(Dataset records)
·····
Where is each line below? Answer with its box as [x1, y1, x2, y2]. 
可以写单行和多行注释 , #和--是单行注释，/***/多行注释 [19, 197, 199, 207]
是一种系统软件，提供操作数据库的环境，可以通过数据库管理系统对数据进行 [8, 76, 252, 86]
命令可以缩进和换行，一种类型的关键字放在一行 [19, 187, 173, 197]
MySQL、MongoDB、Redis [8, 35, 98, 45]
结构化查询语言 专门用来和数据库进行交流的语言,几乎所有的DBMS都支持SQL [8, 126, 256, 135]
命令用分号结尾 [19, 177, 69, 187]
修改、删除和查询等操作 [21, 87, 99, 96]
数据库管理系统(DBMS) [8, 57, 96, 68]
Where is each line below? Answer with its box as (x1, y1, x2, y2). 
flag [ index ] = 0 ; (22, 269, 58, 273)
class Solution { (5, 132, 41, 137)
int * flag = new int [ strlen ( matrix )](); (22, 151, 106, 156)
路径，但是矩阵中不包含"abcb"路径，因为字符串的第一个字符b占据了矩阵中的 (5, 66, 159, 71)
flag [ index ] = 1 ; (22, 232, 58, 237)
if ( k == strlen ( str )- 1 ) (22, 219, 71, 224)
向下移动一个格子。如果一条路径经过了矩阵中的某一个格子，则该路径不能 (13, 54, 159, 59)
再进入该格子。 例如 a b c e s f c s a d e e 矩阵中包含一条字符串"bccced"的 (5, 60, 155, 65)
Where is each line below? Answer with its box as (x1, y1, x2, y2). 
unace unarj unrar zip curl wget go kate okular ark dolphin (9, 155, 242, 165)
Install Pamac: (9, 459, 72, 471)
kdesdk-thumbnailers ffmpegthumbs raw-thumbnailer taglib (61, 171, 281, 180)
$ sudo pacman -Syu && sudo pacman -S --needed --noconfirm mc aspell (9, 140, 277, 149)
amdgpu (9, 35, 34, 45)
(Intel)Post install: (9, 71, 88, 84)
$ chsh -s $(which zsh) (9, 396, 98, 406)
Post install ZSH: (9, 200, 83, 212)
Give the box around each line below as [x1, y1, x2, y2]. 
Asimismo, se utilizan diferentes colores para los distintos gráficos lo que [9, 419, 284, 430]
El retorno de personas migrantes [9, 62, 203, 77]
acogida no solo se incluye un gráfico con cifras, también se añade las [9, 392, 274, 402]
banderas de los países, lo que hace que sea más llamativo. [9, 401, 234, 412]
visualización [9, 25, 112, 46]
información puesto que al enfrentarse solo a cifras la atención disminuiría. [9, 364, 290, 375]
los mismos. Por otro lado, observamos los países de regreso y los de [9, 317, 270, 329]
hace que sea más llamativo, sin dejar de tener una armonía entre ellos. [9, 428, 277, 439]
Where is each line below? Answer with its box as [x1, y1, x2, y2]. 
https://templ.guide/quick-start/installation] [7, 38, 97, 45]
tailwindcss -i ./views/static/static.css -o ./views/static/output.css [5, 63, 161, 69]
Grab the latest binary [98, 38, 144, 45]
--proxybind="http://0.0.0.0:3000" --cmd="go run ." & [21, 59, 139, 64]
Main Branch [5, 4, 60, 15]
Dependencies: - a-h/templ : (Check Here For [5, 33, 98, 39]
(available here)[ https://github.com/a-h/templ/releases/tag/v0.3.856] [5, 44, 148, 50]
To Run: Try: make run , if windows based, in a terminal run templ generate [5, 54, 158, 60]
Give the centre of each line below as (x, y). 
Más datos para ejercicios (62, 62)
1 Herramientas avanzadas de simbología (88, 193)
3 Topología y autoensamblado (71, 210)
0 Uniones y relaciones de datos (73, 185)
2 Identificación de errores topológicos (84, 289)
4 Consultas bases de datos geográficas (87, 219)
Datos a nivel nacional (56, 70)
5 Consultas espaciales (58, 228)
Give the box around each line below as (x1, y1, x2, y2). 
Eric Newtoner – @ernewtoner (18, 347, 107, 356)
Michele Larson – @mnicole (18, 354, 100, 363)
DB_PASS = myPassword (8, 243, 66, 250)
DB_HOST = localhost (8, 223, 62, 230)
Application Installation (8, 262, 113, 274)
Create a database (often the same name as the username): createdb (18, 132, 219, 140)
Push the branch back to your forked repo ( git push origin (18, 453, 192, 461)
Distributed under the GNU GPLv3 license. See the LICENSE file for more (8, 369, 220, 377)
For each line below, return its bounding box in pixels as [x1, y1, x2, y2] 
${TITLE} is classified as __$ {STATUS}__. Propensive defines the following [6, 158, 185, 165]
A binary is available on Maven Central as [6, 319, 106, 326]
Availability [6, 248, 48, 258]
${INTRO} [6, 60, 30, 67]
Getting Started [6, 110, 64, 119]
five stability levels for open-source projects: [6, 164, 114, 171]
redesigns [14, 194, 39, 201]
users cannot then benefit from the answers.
·····
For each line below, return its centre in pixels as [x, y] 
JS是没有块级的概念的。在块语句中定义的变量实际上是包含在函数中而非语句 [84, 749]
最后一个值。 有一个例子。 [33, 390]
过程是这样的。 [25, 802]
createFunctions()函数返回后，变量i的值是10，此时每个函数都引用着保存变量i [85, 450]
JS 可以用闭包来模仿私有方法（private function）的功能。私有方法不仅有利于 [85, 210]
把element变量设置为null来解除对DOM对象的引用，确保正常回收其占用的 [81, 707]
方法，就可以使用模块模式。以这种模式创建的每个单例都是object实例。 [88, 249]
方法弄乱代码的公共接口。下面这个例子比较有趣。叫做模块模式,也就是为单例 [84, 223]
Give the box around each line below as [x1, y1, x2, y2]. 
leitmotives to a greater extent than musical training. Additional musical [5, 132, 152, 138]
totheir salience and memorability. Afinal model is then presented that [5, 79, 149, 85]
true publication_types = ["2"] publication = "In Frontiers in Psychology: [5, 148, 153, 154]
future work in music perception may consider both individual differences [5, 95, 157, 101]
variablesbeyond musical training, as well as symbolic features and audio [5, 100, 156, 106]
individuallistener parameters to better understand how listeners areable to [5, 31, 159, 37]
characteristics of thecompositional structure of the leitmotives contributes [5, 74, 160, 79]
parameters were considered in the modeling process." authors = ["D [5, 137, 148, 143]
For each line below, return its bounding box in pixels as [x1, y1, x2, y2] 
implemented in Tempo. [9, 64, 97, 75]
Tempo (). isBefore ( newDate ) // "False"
·····
- Directions
Above are the records; print exactly the lines from the line with "2 Identificación de" to the line with "Eric Newtoner –", including both, and nothing else.

- Response area
2 Identificación de errores topológicos (84, 289)
4 Consultas bases de datos geográficas (87, 219)
Datos a nivel nacional (56, 70)
5 Consultas espaciales (58, 228)
Give the box around each line below as (x1, y1, x2, y2). 
Eric Newtoner – @ernewtoner (18, 347, 107, 356)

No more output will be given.